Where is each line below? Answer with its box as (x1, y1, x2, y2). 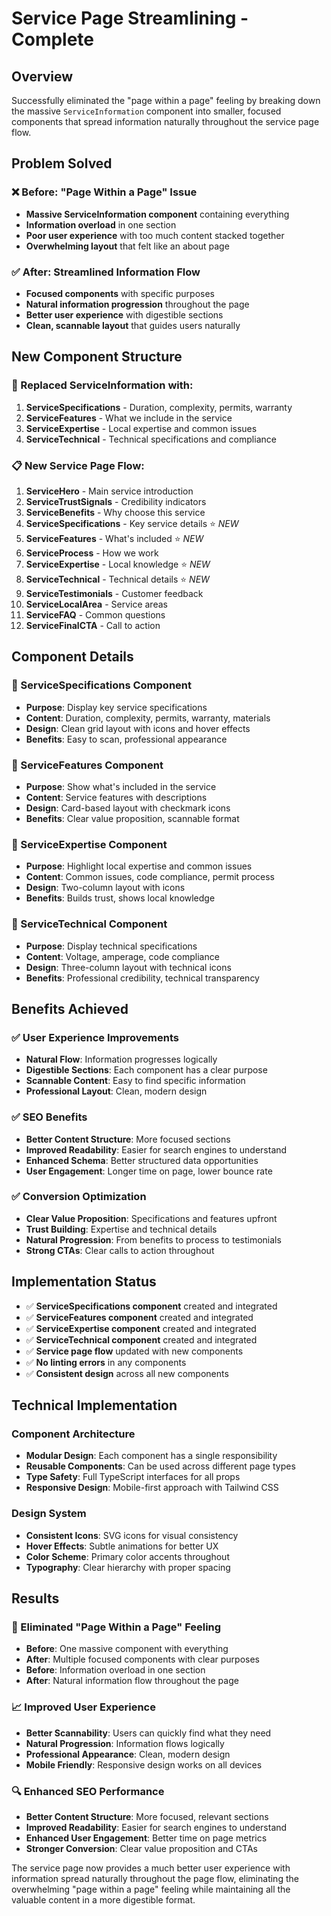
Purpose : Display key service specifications (25, 701, 208, 713)
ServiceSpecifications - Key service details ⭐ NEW (25, 517, 239, 529)
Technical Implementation (11, 1397, 178, 1414)
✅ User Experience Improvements (11, 1030, 179, 1044)
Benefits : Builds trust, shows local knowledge (25, 892, 216, 904)
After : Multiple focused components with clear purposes (25, 1653, 260, 1666)
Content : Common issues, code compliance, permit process (25, 871, 276, 883)
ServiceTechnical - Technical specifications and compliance (25, 433, 277, 445)
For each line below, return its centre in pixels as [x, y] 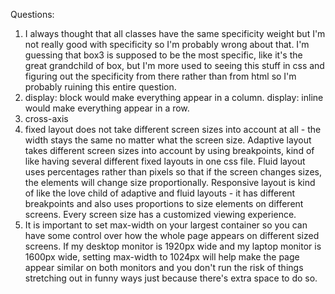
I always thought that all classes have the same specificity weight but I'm [175, 33]
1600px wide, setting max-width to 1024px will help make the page [162, 257]
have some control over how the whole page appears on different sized [172, 235]
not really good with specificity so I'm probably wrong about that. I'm [167, 44]
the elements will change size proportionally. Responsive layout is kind [170, 182]
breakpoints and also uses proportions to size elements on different [164, 203]
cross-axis [46, 118]
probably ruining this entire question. [100, 87]

□ □ □ □

ACTIVITY ::
If a picture falls within the lines from the one containing "Technical Implementation (11, 1397, 178, 1414)" through the end of the material, leave it out while repeating those lines exactly.

WRITTEN RESPONSE ::
Technical Implementation (11, 1397, 178, 1414)
✅ User Experience Improvements (11, 1030, 179, 1044)
Benefits : Builds trust, shows local knowledge (25, 892, 216, 904)
After : Multiple focused components with clear purposes (25, 1653, 260, 1666)
Content : Common issues, code compliance, permit process (25, 871, 276, 883)
ServiceTechnical - Technical specifications and compliance (25, 433, 277, 445)
For each line below, return its centre in pixels as [x, y] 
I always thought that all classes have the same specificity weight but I'm [175, 33]
1600px wide, setting max-width to 1024px will help make the page [162, 257]
have some control over how the whole page appears on different sized [172, 235]
not really good with specificity so I'm probably wrong about that. I'm [167, 44]
the elements will change size proportionally. Responsive layout is kind [170, 182]
breakpoints and also uses proportions to size elements on different [164, 203]
cross-axis [46, 118]
probably ruining this entire question. [100, 87]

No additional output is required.